Modern astronomy would struggle without AI and machine learning (ML), which have become indispensable tools. They alone have the capability to manage and work with the vast amounts of data that modern telescopes generate. ML can sift through large datasets, seeking specified patterns that would take humans far longer to find.
The search for biosignatures on Earth-like exoplanets is a critical part of contemporary astronomy, and ML can play a big role in it.
Since exoplanets are so distant, astronomers pay close attention to the ones that allow transmission spectroscopy. When starlight passes through a planet’s atmosphere, spectroscopy can split the light into different wavelengths. Astronomers then examine the light for the telltale signs of particular molecules. However, chemical biosignatures in exoplanet atmospheres are tricky because natural abiogenic processes can generate some of the same signatures.
Though the method is powerful, it faces some challenges. Stellar activity like starspots and flares can pollute the signal, and the light from the atmosphere can be very weak compared to the star’s light. If there are clouds or haze in the exoplanet’s atmosphere, that can make it difficult to detect molecular absorption lines in the spectroscopic data. Rayleigh scattering adds to the challenge, and there can also be multiple different interpretations of the same spectroscopic signal. The more of these types of ‘noise’ there is in the signal, the worse the signal-to-noise ratio (SNR) is. Noisy data—data with a low SNR—is a pronounced problem.
We’re still discovering different types of exoplanets and planetary atmospheres, and our models and analysis techniques aren’t complete. When combined with the low SNR problem, the pair comprise a major hurdle.
But machine learning can help, according to new research. “Machine-assisted classification of potential biosignatures in earth-like exoplanets using low signal-to-noise ratio transmission spectra” is a paper under review by the Monthly Notices of the Royal Astronomical Society. The lead author is David S. Duque-Castaño from the Computational Physics and Astrophysics Group at the Universidad de Antioquia in Medellin, Colombia.
The JWST is our most powerful transmission spectroscopy tool, and it’s delivered impressive results. But there’s a problem: observing time. Some observing efforts take an enormous amount of time. It can take a prohibitively high number of transits to detect things like ozone. If we had unlimited amounts of observing time, it wouldn’t matter so much.
One study showed that in the case of TRAPPIST-1e, it can take up to 200 transits to obtain statistically significant detections. The transit number becomes more reasonable if the search is restricted to methane and water vapour. “Studies have demonstrated that using a reasonable number of transits, the presence of these atmospheric species, which are typically associated with a global biosphere, can be retrieved,” the authors write.
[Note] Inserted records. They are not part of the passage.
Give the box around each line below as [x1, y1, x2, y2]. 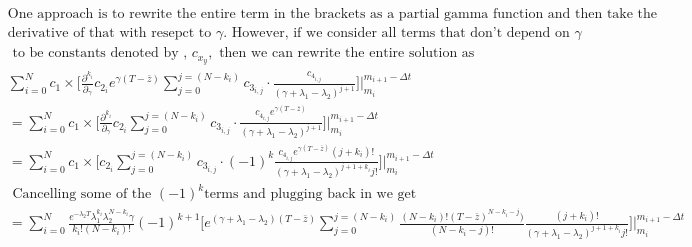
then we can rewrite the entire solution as [219, 46, 475, 61]
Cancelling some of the [12, 187, 152, 202]
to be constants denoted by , [12, 46, 188, 61]
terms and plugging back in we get [204, 187, 417, 202]
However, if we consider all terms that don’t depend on [231, 26, 570, 41]
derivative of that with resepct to [7, 26, 212, 41]

Unfortunately, methane isn’t as robust a biosignature as ozone.
Given the time required to detect some of these potential biomarkers, the researchers say that it might be better to use the JWST to conduct signal-to-noise ratio (SNR) surveys. “Although this may not allow for statistically significant retrievals, it would at least enable planning for future follow-up observations of interesting targets with current and future more powerful telescopes (e.g., ELT, LUVOIR, HabEx, Roman, ARIEL),” the authors write, invoking the names of telescopes that are in the building or planning stages.
The researchers have developed a machine-learning tool to help with this problem. They say it can fast-track the search for habitable worlds by leveraging the power of AI. “In this work, we developed and tested a machine-learning general methodology intended to classify transmission spectra with low Signal-to-Noise Ratio according to their potential to contain biosignatures,” they write.
Since much of our exoplanet atmosphere spectroscopy data is noise, the ML tool is designed to process it, figure out how noisy it is, and classify atmospheres that may contain methane, ozone, and/or water or as interesting enough for follow-up observations.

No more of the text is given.